[Stored dataset items]

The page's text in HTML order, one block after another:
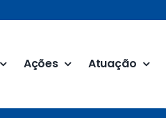
Ações Atuação
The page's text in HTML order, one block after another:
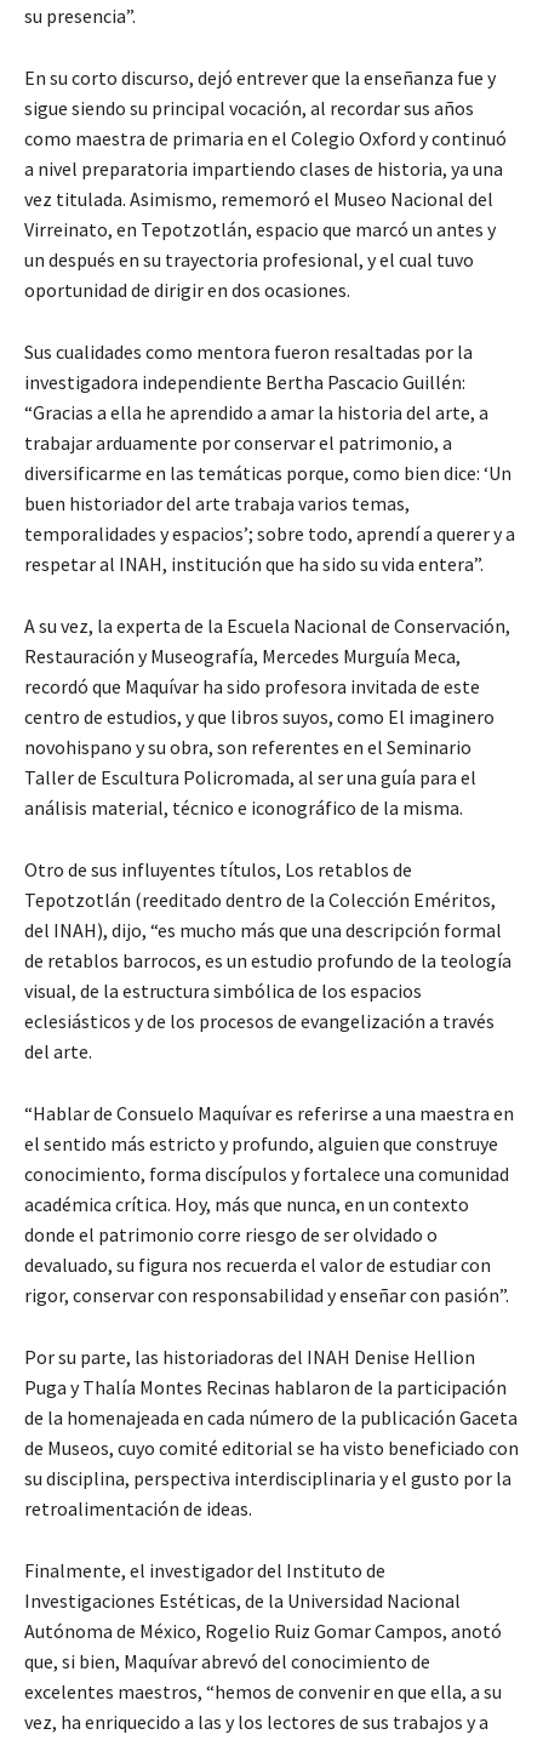
su presencia”.
En su corto discurso, dejó entrever que la enseñanza fue y
sigue siendo su principal vocación, al recordar sus años
como maestra de primaria en el Colegio Oxford y continuó
a nivel preparatoria impartiendo clases de historia, ya una
vez titulada. Asimismo, rememoró el Museo Nacional del
Virreinato, en Tepotzotlán, espacio que marcó un antes y
un después en su trayectoria profesional, y el cual tuvo
oportunidad de dirigir en dos ocasiones.
Sus cualidades como mentora fueron resaltadas por la
investigadora independiente Bertha Pascacio Guillén:
“Gracias a ella he aprendido a amar la historia del arte, a
trabajar arduamente por conservar el patrimonio, a
diversificarme en las temáticas porque, como bien dice: ‘Un
buen historiador del arte trabaja varios temas,
temporalidades y espacios’; sobre todo, aprendí a querer y a
respetar al INAH, institución que ha sido su vida entera”.
A su vez, la experta de la Escuela Nacional de Conservación,
Restauración y Museografía, Mercedes Murguía Meca,
recordó que Maquívar ha sido profesora invitada de este
centro de estudios, y que libros suyos, como El imaginero
novohispano y su obra, son referentes en el Seminario
Taller de Escultura Policromada, al ser una guía para el
análisis material, técnico e iconográfico de la misma.
Otro de sus influyentes títulos, Los retablos de
Tepotzotlán (reeditado dentro de la Colección Eméritos,
del INAH), dijo, “es mucho más que una descripción formal
de retablos barrocos, es un estudio profundo de la teología
visual, de la estructura simbólica de los espacios
eclesiásticos y de los procesos de evangelización a través
del arte.
“Hablar de Consuelo Maquívar es referirse a una maestra en
el sentido más estricto y profundo, alguien que construye
conocimiento, forma discípulos y fortalece una comunidad
académica crítica. Hoy, más que nunca, en un contexto
donde el patrimonio corre riesgo de ser olvidado o
devaluado, su figura nos recuerda el valor de estudiar con
rigor, conservar con responsabilidad y enseñar con pasión”.
Por su parte, las historiadoras del INAH Denise Hellion
Puga y Thalía Montes Recinas hablaron de la participación
de la homenajeada en cada número de la publicación Gaceta
de Museos, cuyo comité editorial se ha visto beneficiado con
su disciplina, perspectiva interdisciplinaria y el gusto por la
retroalimentación de ideas.
Finalmente, el investigador del Instituto de
Investigaciones Estéticas, de la Universidad Nacional
Autónoma de México, Rogelio Ruiz Gomar Campos, anotó
que, si bien, Maquívar abrevó del conocimiento de
excelentes maestros, “hemos de convenir en que ella, a su
vez, ha enriquecido a las y los lectores de sus trabajos y a
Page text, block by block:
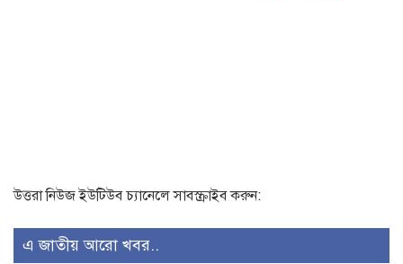
উত্তরা নিউজ ইউটিউব চ্যানেলে সাবস্ক্রাইব করুন:
এ জাতীয় আরো খবর..
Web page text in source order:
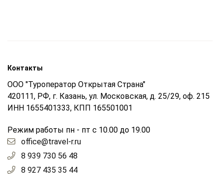
Контакты
ООО "Туроператор Открытая Страна"
420111, РФ, г. Казань, ул. Московская, д. 25/29, оф. 215
ИНН 1655401333, КПП 165501001
Режим работы пн - пт с 10.00 до 19.00
office@travel-r.ru
8 939 730 56 48
8 927 435 35 44
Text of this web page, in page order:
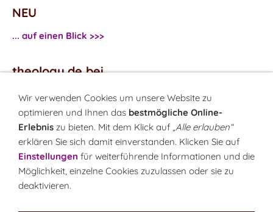
NEU
... auf einen Blick >>>
theology.de bei
...Facebook
...Twitter
Monatsrätsel
Rätseln & Gewinnen!
Wir verwenden Cookies um unsere Website zu
optimieren und Ihnen das bestmögliche Online-
Erlebnis zu bieten. Mit dem Klick auf „Alle erlauben“
erklären Sie sich damit einverstanden. Klicken Sie auf
Einstellungen für weiterführende Informationen und die
Möglichkeit, einzelne Cookies zuzulassen oder sie zu
deaktivieren.
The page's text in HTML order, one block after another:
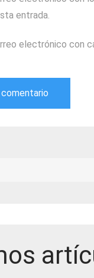
entrada.
electrónico con
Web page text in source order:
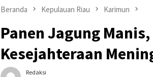
Beranda Kepulauan Riau Karimun
Panen Jagung
Kesejahteraan
Redaksi
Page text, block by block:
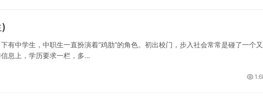
有中学生，中职生一直扮演着“鸡肋”的角色。初出校门，步入社会常常是碰了一个
息上，学历要求一栏，多…
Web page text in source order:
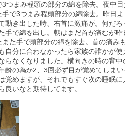
3つまみ程頭の部分の綿を除去。夜中
手で3つまみ程頭部分の綿除去。昨日
動き出した時、右首に激痛が。何だ
手で綿を出し。朝はまだ首が痛むが昨
また手で頭部分の綿を除去。首の痛み
自分に合わなかったら家族の誰かが
らなくなりました。横向きの時の背
齢の為か2、3回必ず目が覚めてしま
覚めますが、それでもすぐ次の睡眠
良いなと期待してます。
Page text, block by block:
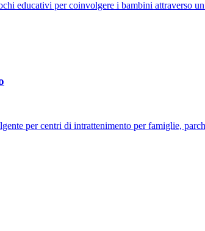
educativi per coinvolgere i bambini attraverso
per centri di intrattenimento per famiglie,
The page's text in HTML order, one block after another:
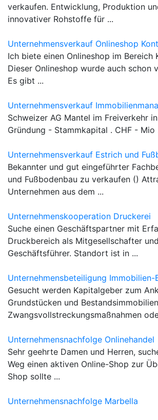
verkaufen. Entwicklung, Produktion
innovativer Rohstoffe für ...
Unternehmensverkauf Onlineshop
Ich biete einen Onlineshop im Bereich
Dieser Onlineshop wurde auch schon
Es gibt ...
Unternehmensverkauf
Schweizer AG Mantel im Freiverkehr
Gründung - Stammkapital . CHF - Mio
Unternehmensverkauf Estrich und
Bekannter und gut eingeführter
und Fußbodenbau zu verkaufen ()
Unternehmen aus dem ...
Unternehmenskooperation Druckerei
Suche einen Geschäftspartner mit
Druckbereich als Mitgesellschafter und
Geschäftsführer. Standort ist in ...
Unternehmensbeteiligung Immobilien-
Gesucht werden Kapitalgeber zum
Grundstücken und
Zwangsvollstreckungsmaßnahmen
Unternehmensnachfolge Onlinehandel
Sehr geehrte Damen und Herren,
Weg einen aktiven Online-Shop zur
Shop sollte ...
Unternehmensnachfolge Marbella
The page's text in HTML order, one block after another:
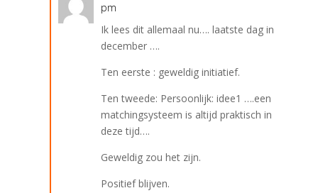
pm
Ik lees dit allemaal nu…. laatste dag in
december ….
Ten eerste : geweldig initiatief.
Ten tweede: Persoonlijk: idee1 ….een
matchingsysteem is altijd praktisch in
deze tijd….
Geweldig zou het zijn.
Positief blijven.
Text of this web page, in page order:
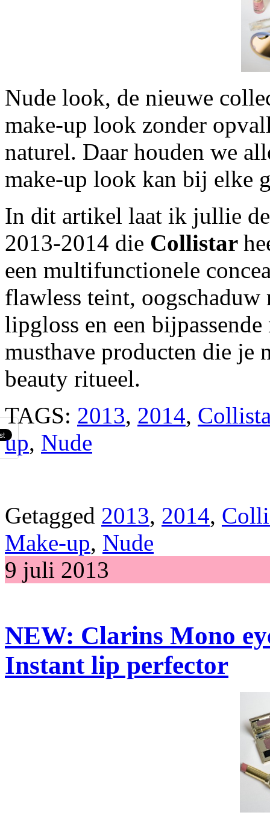
Nude look, de nieuwe
make-up look zonder
naturel. Daar houden we
make-up look kan bij elke
In dit artikel laat ik jullie
2013-2014 die Collistar
een multifunctionele
flawless teint,
lipgloss en een
musthave producten die je
beauty ritueel.
TAGS: 2013, 2014,
up, Nude
Getagged 2013, 2014,
Make-up, Nude
9 juli 2013
NEW: Clarins Mono
Instant lip perfector
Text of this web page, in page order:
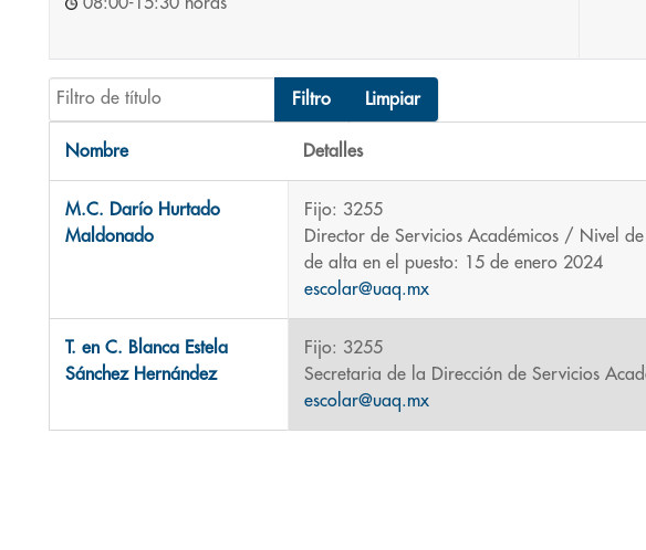
Filtro de título
Filtro Limpiar
Nombre Detalles
M.C. Darío Hurtado
Maldonado
Fijo: 3255
Director de Servicios Académicos / Nivel
de alta en el puesto: 15 de enero 2024
escolar@uaq.mx
T. en C. Blanca Estela
Sánchez Hernández
Fijo: 3255
Secretaria de la Dirección de Servicios
escolar@uaq.mx
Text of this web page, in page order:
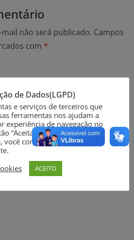
não será publicado. Campos
com *
de Dados(LGPD)
e serviços de terceiros que
ferramentas nos ajudam a
experiência de navegação no
“Aceitar” ou continuar a
concorda com o uso de
ACEITO
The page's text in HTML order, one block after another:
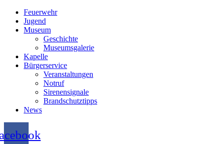
Feuerwehr
Jugend
Museum
Geschichte
Museumsgalerie
Kapelle
Bürgerservice
Veranstaltungen
Notruf
Sirenensignale
Brandschutztipps
News
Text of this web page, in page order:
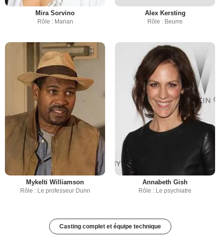
Mira Sorvino
Rôle : Marian
Alex Kersting
Rôle : Beurre
Mykelti Williamson
Rôle : Le professeur Dunn
Annabeth Gish
Rôle : Le psychiatre
Casting complet et équipe technique
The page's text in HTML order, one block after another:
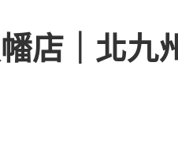
店｜北九
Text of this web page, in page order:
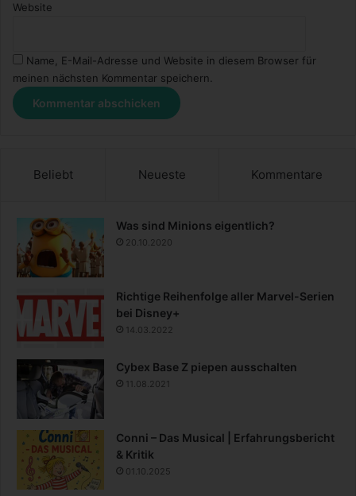
Website
Name, E-Mail-Adresse und Website in diesem Browser für
meinen nächsten Kommentar speichern.
Beliebt Neueste Kommentare
Was sind Minions eigentlich?
20.10.2020
Richtige Reihenfolge aller Marvel-Serien
bei Disney+
14.03.2022
Cybex Base Z piepen ausschalten
11.08.2021
Conni – Das Musical | Erfahrungsbericht
& Kritik
01.10.2025
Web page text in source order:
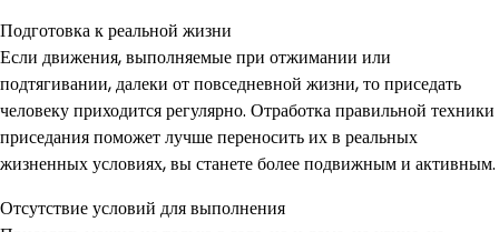
Подготовка к реальной жизни
Если движения, выполняемые при отжимании или
подтягивании, далеки от повседневной жизни, то приседать
человеку приходится регулярно. Отработка правильной техники
приседания поможет лучше переносить их в реальных
жизненных условиях, вы станете более подвижным и активным.
Отсутствие условий для выполнения

_ACTION ITEM:_
The expected output is every line of the records in which the string "Cookies" appears.

_ANSWER FOR THIS EXERCISE:_
Wir verwenden Cookies um unsere Website zu
Möglichkeit, einzelne Cookies zuzulassen oder sie zu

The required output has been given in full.